How Many Databricks Does It Take To Change A Lightbulb?

Data has become significantly expensive. So expensive that "eye-watering" might not quite cut it. And it is not just expensive in monetary terms, there is also the dreary hidden expense of the report taking data engineering months to produce, or that so-called accelerator in its never-ending professional services integration… and your stakeholders just wanted to know how their business was performing.

I do wonder if accelerator is one of the most ironic terms used in tech.

There are many reasons for this; however, to me, one thing is sticking out like a throbbing sore thumb, hit by several hammers (made myself wince there too). I am, of course, talking about the misplaced use of big data tools.

Cartoon databricks character scratching his head about how to change a lightbulb

So, how many Databricks does it take to change a lightbulb?

Well, Databricks doesn't change lightbulbs. It would be terrible at it, just like Snowflake. They just aren't the right tool.

Now, don't get me wrong, these tools can absolutely work with data of any size, but consider this analogy:

If I need to travel 10 miles, that is a fair distance to walk, so using a tool makes sense. I could get a bicycle, very economical. I could drive a car. I could charter a helicopter, maybe see if anyone has built a hyperloop yet, or even better, see if SpaceX have a launch window.

Spacex rockets in a taxi rank

All of these can help me travel the 10 miles, but some of them really don't make a whole lot of sense for such a small journey. They would be heinously uneconomical.

There are many reasons to choose big data tools, and typically, when the reasons are real, you had no choice but to choose them, and it usually means you have a good problem. Sometimes it is obvious you will need them soon, and it is worth the investment in preparation.

And there are, of course, other valid reasons. Data engineers want to use these tools, and who could blame them. They are incredible tools and prime CV fodder.

On the other side of that, something we have probably all seen a few times now: large teams of data engineers managing a total of 5TB of data for their department or company, with only a few GB running through a medallion-style pipeline architecture each night.

Most of us know this deep down. We could unearth the Raspberry Pi we left somewhere in the office IT cupboard and do the same for the cost of cleaning the dust off it and a little ingress/egress.

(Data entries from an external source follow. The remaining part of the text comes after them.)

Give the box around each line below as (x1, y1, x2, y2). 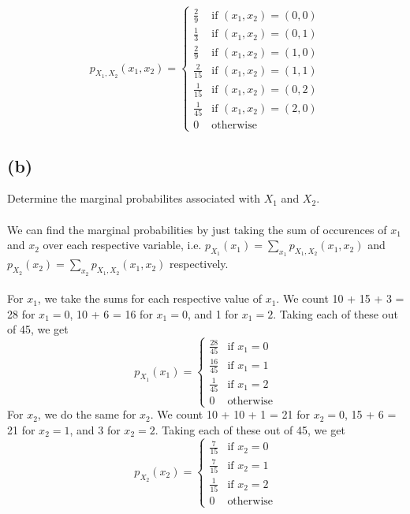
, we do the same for (37, 406, 136, 423)
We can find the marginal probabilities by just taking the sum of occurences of (7, 221, 387, 237)
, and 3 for (69, 421, 121, 438)
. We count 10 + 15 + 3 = (276, 290, 404, 307)
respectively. (170, 255, 229, 272)
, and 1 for (187, 305, 239, 322)
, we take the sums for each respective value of (37, 290, 262, 307)
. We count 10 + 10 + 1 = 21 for (150, 406, 310, 423)
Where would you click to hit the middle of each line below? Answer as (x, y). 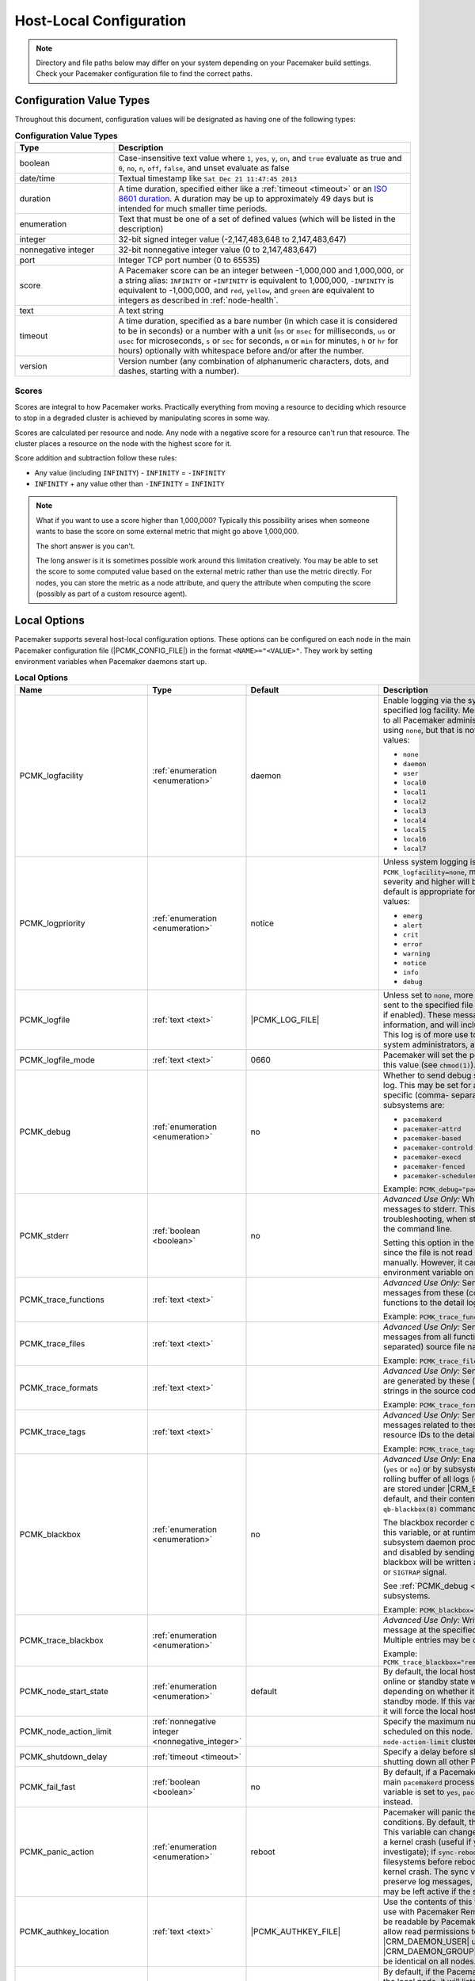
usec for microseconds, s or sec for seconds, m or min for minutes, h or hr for (258, 341)
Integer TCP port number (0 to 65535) (189, 260)
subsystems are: (414, 1105)
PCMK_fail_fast (47, 1787)
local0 (414, 782)
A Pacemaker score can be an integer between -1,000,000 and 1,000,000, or (261, 271)
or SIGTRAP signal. (415, 1571)
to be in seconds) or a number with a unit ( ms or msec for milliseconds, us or (257, 331)
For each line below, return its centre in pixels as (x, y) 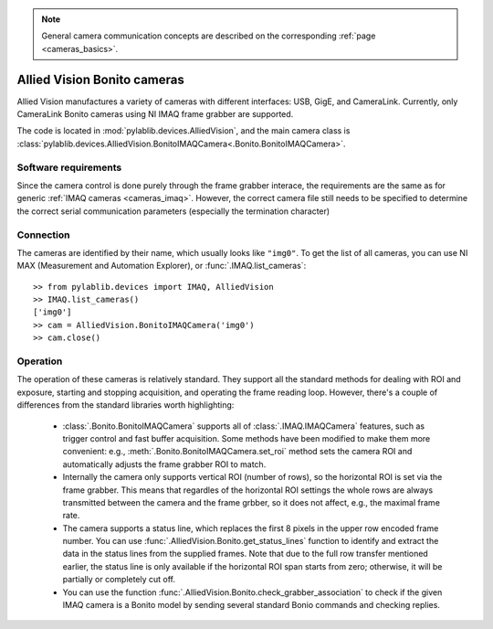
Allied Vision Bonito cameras (100, 79)
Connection (43, 235)
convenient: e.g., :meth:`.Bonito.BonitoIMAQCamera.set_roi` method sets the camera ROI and (237, 452)
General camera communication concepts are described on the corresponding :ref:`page (209, 36)
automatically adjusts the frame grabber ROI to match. (164, 464)
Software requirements (69, 167)
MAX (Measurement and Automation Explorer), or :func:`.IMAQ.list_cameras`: (162, 266)
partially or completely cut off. (119, 580)
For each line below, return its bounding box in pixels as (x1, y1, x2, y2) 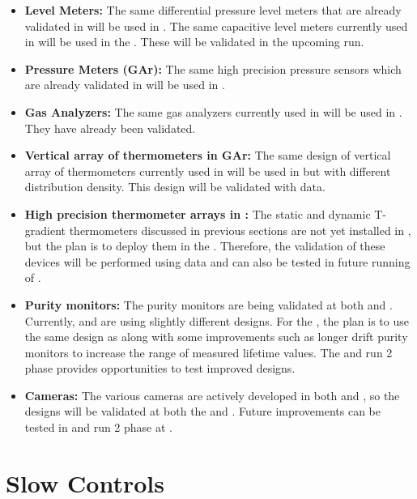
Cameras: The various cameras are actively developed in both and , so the (24, 386, 400, 403)
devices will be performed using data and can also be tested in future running (24, 253, 411, 270)
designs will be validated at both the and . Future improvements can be (24, 403, 381, 420)
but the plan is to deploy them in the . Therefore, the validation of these (24, 237, 385, 254)
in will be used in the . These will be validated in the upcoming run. (24, 33, 364, 50)
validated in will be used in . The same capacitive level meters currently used (24, 17, 408, 34)
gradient (24, 221, 66, 238)
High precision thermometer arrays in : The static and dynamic (24, 205, 371, 222)
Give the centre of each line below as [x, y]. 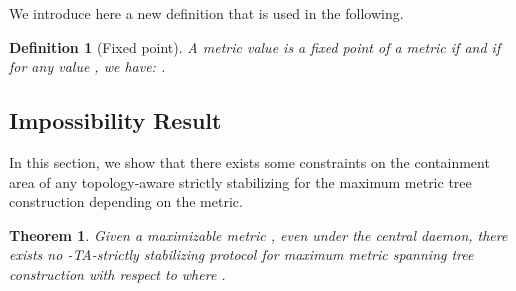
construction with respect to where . [117, 273]
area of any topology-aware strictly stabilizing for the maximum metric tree [240, 181]
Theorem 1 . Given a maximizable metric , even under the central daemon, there [258, 234]
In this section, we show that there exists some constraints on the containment [249, 161]
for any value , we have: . [87, 66]
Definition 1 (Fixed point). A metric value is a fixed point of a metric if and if [255, 46]
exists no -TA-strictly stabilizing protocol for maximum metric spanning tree [241, 254]
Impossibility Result [115, 120]
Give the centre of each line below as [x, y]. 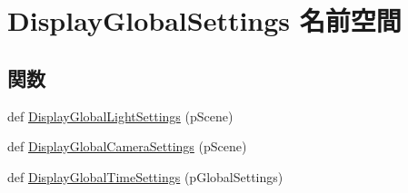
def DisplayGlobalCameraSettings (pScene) [127, 146]
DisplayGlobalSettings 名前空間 [204, 20]
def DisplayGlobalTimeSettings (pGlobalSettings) [145, 176]
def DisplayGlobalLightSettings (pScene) [120, 116]
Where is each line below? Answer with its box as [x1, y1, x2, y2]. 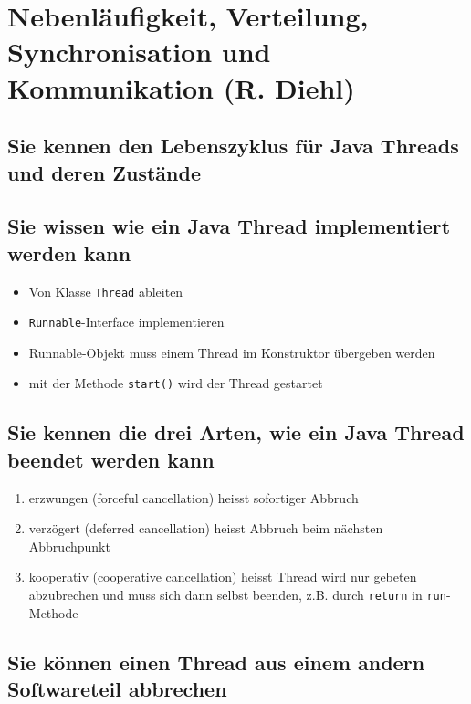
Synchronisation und [7, 33, 271, 70]
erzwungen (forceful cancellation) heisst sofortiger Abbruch [28, 488, 359, 507]
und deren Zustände [7, 158, 202, 186]
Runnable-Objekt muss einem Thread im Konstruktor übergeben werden [28, 342, 435, 362]
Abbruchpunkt [28, 536, 110, 555]
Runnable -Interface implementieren [28, 312, 225, 331]
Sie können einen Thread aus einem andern [7, 647, 425, 676]
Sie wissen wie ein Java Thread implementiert [7, 212, 451, 240]

So why do so many companies end up with 130-core clusters, vast amounts of memory, and millions of pounds in staff costs to shuffle a couple of gigabytes through a pipeline each night? They don't need it. Nobody needs it. It is, to put it mildly, illogical.

Of course, this is not to say these tools are never the right answer. There are many reasons you should be reaching for them, for example:

You are genuinely operating at scale. Not "we might be one day", but terabytes turning into petabytes, with concurrency, latency and reliability actually mattering.
Your workloads demand distributed compute, complex joins across large datasets, or near real-time processing where a single machine simply will not cut it.
You have multiple teams, multiple use cases, and a platform that needs to serve as a shared, governed layer rather than a single pipeline feeding a single report.
You have hit the limits of simpler systems, repeatedly, and scaling up is no longer a choice but a necessity.

If not, then it is worth asking a slightly uncomfortable question:

Are we solving a data problem, or are we maintaining a data platform that has grown far larger than the problem it was supposed to solve?

Raspberry pi beating a huge server in a race, both carrying 2GB of data

More often than not, the answer isn't technical.

It is habit.

It is vendor influence.

It is "this is how modern data is done".

It is building for a future that may never arrive.

And, occasionally, it is the simple truth that complex systems are more interesting to build.

None of that makes the tools bad. Far from it. They are exceptional at what they are designed for.

But using them everywhere, regardless of need, is a bit like taking that helicopter to travel 10 miles. You will absolutely get there, and it will look impressive while you do it. But first you will need to travel to the helipad (increased overheads), find somewhere to land at the other end (deployment complexity), register the flightpath (governance), file the paperwork with three different authorities (change approval), and burn a lot more fuel than necessary along the way (cloud bill). You may find yourself wondering why the journey felt so expensive for what it was, and why it took so long.

Sometimes, the most effective solution is not the most scalable, or the most modern, or the most impressive.

Sometimes, it is just the one that fits the problem.

On the software side of the fence, we learned these things in depth through the rise of Agile methodologies such as YAGNI (You Aren't Going to Need It) and so on. I think the data world is catching up with engineering principles. I just hope they get through this part of their evolution quickly, with limited financial damage to businesses along the way.